O fotógrafo descreve seus trabalhos referentes à cultura de origem africana como tendo dois sentidos, um mais antropológico e etnológico e o outro que é puramente artístico, que ele tenta expressar, mas que é vinculado a uma região e a ela se prende. Querendo desatar-se disto declara sempre ter tido vontade de fazer uma coisa que não tivesse compromisso em representar um lugar, que fosse algo estético. Explica que ao ler “A Sociedade do Espetáculo”, de Guy Debord, e ver um filme que referencia com o livro, teve a ideia de trabalhar com oconceito do simulacro, do que é real e o irreal, onde as coisas parecem ser e não são, como é comum no nosso tempo.
 Viajando começou a fotografar os manequins nas vitrines da Europa, que são bem parecidos com as modelos de verdade, porque são feitos a partir das próprias modelos.

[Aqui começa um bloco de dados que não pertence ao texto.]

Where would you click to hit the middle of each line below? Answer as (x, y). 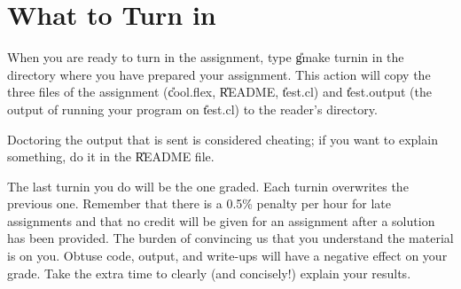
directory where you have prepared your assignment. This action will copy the (219, 74)
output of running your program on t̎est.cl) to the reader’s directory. (192, 109)
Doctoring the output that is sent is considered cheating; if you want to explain (223, 139)
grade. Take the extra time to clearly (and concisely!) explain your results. (209, 273)
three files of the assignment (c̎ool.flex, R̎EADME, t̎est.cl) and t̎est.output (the (219, 92)
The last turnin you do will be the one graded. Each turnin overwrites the (208, 186)
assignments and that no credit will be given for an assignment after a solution (221, 220)
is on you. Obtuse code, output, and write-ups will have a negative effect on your (227, 256)
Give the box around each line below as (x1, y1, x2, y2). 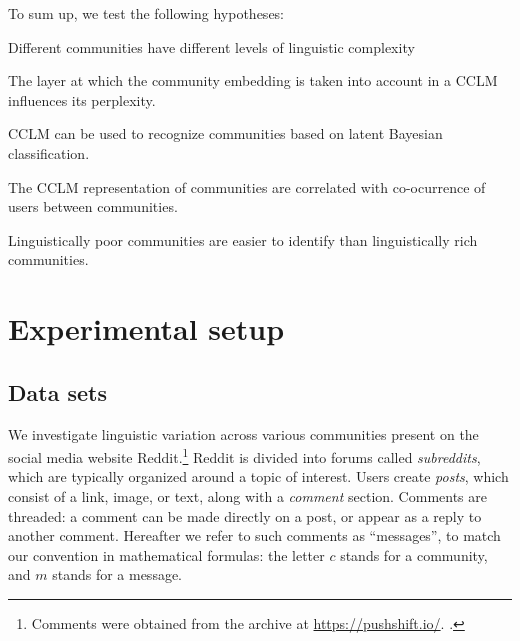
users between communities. (8, 196, 178, 217)
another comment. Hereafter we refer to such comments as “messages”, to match (8, 525, 501, 546)
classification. (8, 142, 90, 163)
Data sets (8, 376, 107, 407)
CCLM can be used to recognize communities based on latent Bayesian (8, 123, 443, 144)
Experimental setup (8, 308, 285, 349)
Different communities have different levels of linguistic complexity (8, 36, 415, 57)
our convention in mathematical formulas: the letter (8, 544, 325, 565)
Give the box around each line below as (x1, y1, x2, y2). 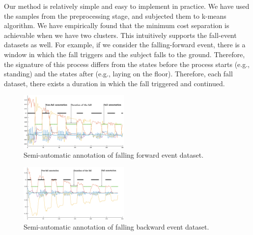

Foi onde ele percebeu que podia brincar, provocando a curiosidade das pessoas, tentando fazer com que descobrissem entre as fotografias uma que fosse real, no meio de tantos outros irreais. 
Provoca a reflexão das pessoas sobre o momento histórico contemporâneo, quando tudo é transitório, em que o importante não é a obra de arte em si, mas sim a ideia que obteve para realiza-la. 
“Então você vê, o cara prega trezentos martelos nessa parede, você olha e diz: eu também poderia fazer um negócio desses, mas tem uma expressão estética que é tão importante, não é o fazer, é a ideia que você teve para elaboração do trabalho. E tudo fica sendo muito transitório, e tudo é de qualquer lugar e não é de lugar nenhum. É um momento que nós estamos vivendo dessa transitoriedade estética, dessa transitoriedade do momento estético contemporâneo, que eu acho que tem haver com o mercado financeiro”, argumenta o fotógrafo. 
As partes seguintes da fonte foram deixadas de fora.